10.3390/vaccines9060624 ◽

2021 ◽

Vol 9 (6) ◽

pp. 624

Author(s):

Laura M. Stephens ◽

Steven M. Varga

Keyword(s):

Respiratory Syncytial Virus ◽

Disease Burden ◽

Elderly Population ◽

Vaccine Development ◽

The Elderly ◽

The United States ◽

Susceptible Population ◽

Age Related ◽

Syncytial Virus ◽

Tract Infections

Respiratory syncytial virus (RSV) is most commonly associated with acute lower respiratory tract infections in infants and children. However, RSV also causes a high disease burden in the elderly that is often under recognized. Adults >65 years of age account for an estimated 80,000 RSV-associated hospitalizations and 14,000 deaths in the United States annually. RSV infection in aged individuals can result in more severe disease symptoms including pneumonia and bronchiolitis.
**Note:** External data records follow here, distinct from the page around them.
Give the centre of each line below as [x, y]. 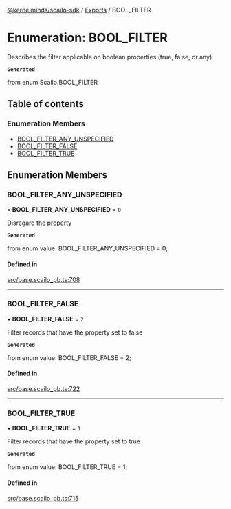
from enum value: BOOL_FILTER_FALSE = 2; [69, 357]
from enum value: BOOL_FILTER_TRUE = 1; [67, 467]
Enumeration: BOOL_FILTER [88, 38]
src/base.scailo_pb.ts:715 [43, 498]
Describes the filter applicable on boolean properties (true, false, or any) [110, 57]
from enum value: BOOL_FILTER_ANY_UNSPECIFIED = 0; [88, 248]
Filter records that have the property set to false [75, 332]
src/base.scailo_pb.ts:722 [44, 389]
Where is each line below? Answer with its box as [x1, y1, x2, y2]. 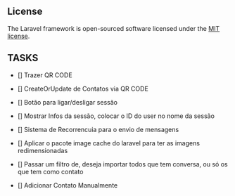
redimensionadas [17, 146, 68, 155]
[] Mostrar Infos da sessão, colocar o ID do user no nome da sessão [17, 112, 215, 120]
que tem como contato [17, 167, 84, 176]
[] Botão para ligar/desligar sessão [17, 98, 118, 106]
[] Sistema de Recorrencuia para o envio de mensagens [17, 125, 179, 133]
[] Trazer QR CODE [17, 70, 72, 79]
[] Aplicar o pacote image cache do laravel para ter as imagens [17, 138, 201, 147]
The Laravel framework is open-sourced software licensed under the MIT [7, 24, 220, 32]
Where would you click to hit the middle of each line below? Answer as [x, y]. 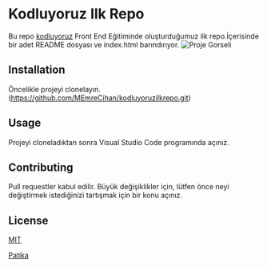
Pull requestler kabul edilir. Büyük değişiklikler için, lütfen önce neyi [119, 187]
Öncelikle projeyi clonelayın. [55, 89]
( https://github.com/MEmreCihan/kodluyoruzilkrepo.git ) [100, 98]
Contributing [41, 167]
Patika [19, 255]
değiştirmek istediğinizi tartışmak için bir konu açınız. [95, 195]
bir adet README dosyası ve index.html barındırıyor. [94, 44]
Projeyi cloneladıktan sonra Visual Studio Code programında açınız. [119, 142]
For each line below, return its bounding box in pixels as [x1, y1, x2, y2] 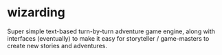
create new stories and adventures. [7, 41, 108, 50]
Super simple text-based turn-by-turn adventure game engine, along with [7, 27, 215, 35]
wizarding [7, 5, 65, 20]
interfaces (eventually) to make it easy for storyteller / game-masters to [7, 34, 210, 42]
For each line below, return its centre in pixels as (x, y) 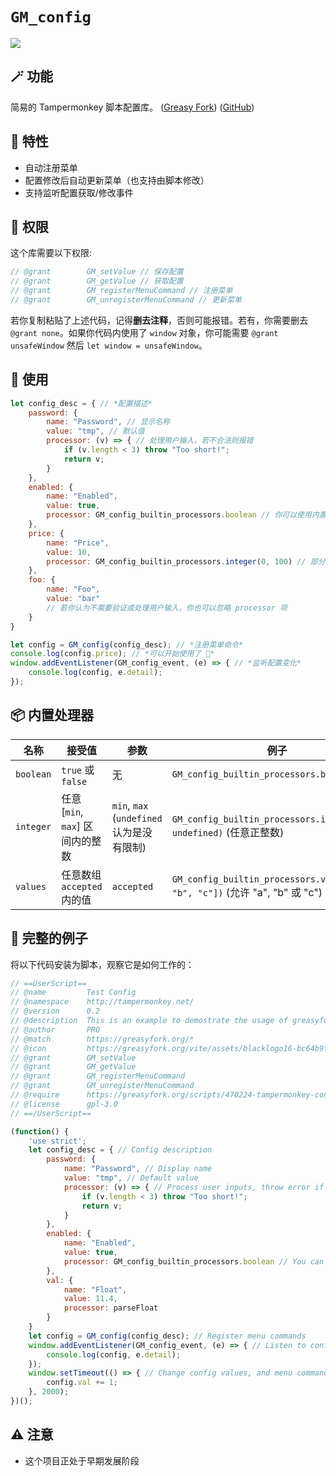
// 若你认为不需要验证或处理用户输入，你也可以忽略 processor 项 (167, 608)
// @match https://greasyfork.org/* (102, 1039)
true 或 (78, 770)
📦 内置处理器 (52, 715)
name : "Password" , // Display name (138, 1169)
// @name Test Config (73, 993)
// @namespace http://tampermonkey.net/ (102, 1002)
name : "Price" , (78, 543)
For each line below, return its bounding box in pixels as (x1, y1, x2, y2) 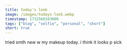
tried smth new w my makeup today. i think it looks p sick (5, 39, 122, 45)
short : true (5, 26, 30, 31)
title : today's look (5, 7, 48, 12)
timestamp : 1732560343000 (5, 16, 59, 21)
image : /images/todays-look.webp (5, 12, 74, 17)
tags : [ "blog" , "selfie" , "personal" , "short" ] (5, 21, 106, 26)
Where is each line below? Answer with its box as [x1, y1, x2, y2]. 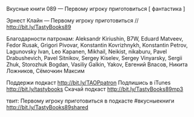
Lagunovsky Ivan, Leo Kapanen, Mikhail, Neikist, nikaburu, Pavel [6, 48, 167, 55]
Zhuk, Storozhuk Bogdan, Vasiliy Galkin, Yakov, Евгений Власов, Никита [6, 61, 188, 68]
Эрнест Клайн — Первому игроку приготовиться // [6, 17, 139, 24]
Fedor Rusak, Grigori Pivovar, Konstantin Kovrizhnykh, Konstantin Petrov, [6, 42, 188, 48]
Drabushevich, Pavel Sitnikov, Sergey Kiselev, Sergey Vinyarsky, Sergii [6, 55, 183, 61]
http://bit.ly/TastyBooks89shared [6, 104, 89, 111]
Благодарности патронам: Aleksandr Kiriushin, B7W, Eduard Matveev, [6, 35, 184, 42]
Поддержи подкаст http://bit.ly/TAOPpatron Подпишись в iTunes [6, 79, 171, 86]
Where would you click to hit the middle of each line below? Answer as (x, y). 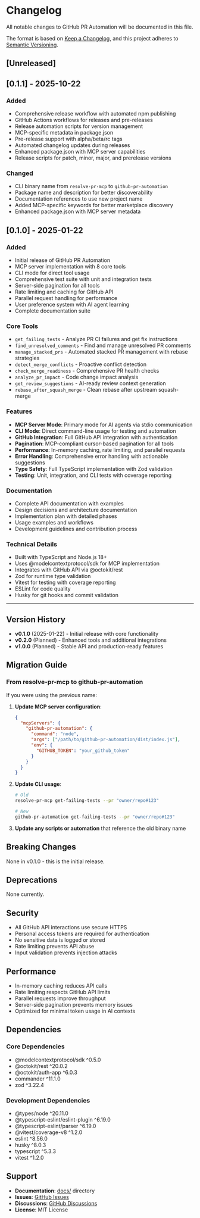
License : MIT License (41, 1210)
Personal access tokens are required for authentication (82, 934)
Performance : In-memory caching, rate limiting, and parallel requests (100, 449)
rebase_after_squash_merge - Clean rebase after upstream (86, 390)
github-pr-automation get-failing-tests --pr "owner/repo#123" (95, 817)
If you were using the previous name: (51, 695)
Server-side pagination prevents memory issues (74, 1005)
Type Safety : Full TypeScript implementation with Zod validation (93, 469)

Given the large disease burden caused by RSV in the aged, this population remains an important target for vaccine development. Aging results in lowered immune responsiveness characterized by impairments in both innate and adaptive immunity. This immune senescence poses a challenge when developing a vaccine targeting elderly individuals. An RSV vaccine tailored towards an elderly population will need to maximize the immune response elicited in order to overcome age-related defects in the immune system. In this article, we review the hurdles that must be overcome to successfully develop an RSV vaccine for use in the elderly, and discuss the vaccine candidates currently being tested in this highly susceptible population.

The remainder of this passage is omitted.